Jacquelyn Stucker: my Glyndebourne journey
We catch up with Jacquelyn Stucker who is playing the role of Armida in our Tour production of Handel's Rinaldo.
Charlotte Alldis, Glyndebourne’s Senior Marketing Manager, finds out a little bit more about her and the role of Armida.
Honestly, I wasn’t so much interested in opera or classical music as I was in language and literature. I was kind of a loner growing up and I spent a lot of time as a kid reading novels and writing both poetry and short stories for fun, so I think my interest in words and text was how I found my way into singing.
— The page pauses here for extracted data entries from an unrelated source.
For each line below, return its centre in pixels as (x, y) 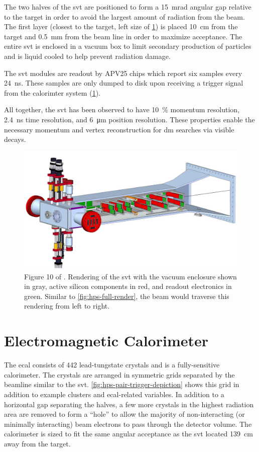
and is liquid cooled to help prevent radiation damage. (87, 56)
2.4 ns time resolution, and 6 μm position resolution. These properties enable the (129, 119)
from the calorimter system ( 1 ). (52, 92)
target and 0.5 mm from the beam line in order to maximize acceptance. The (123, 36)
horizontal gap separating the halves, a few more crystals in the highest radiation (129, 404)
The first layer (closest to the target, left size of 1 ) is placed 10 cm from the (121, 26)
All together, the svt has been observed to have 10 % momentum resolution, (122, 109)
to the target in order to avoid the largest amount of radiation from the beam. (124, 16)
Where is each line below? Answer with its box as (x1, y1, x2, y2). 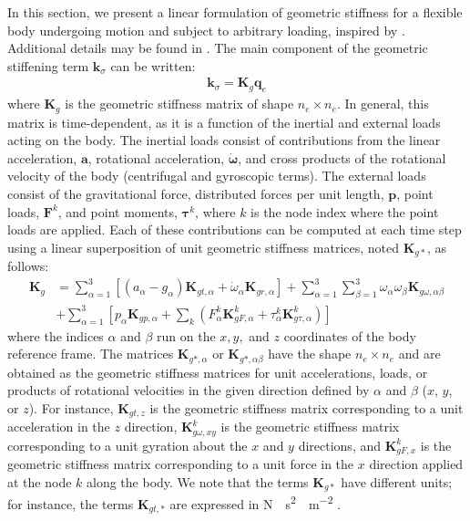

I remember reading poems by Marilyn Hacker, John Keats, Anne Sexton, Elizabeth Bishop, Wendell Berry, Sylvia Plath, and Amy Lowell while I was in high school: I used to memorize these poems during class and then rush home, lock the door to my bedroom, and recite them to myself. The world of words was magical and infinite, and I felt connected to something eternal, something vast and mythic when I read poetry.
That said, my career path isn’t a particularly poetic one: I started singing during my senior year of high school because I had heard that music non-majors could audition for scholarship money. I had an academic scholarship that covered tuition, but a little extra financial aid would cover my room and board. So, I took a few voice lessons and auditioned for the music department. One master’s degree, one doctoral degree, and a few young artist programs later, here I am at Glyndebourne.
I’d be remiss if I didn’t mention my experience at the Opera Cup and its massive impact on my career. Neither my approach to performing nor the timbre of my voice are, I think, traditional, and I was never particularly successful when it came to competitions. I just never really fit in anywhere: juries told me I was ‘too intense, too energetic’ on stage, that I should ‘focus less on the text’ and ‘more on the singing.’ Being artistically different was never a good thing until I got to Glyndebourne, and this is the first place, really, where I felt I had the freedom to be myself artistically. Winning second place at the 2018 Opera Cup was life-changing: I met my incredible manager at the competition, it gave me a level of exposure that I’d never experienced before, and — perhaps most importantly — I started feeling more confident about being different.
Glyndebourne is one of the best companies for which I’ve ever worked. I’m writing this during our fifth of six weeks of rehearsal, and I can’t ever remember a time where I’ve felt more secure in terms of rehearsal and preparation, where I’ve been given enough time to rest between rehearsals, where every single member of the cast, production team, and music staff show up prepared and ready to rehearse and experiment every single day.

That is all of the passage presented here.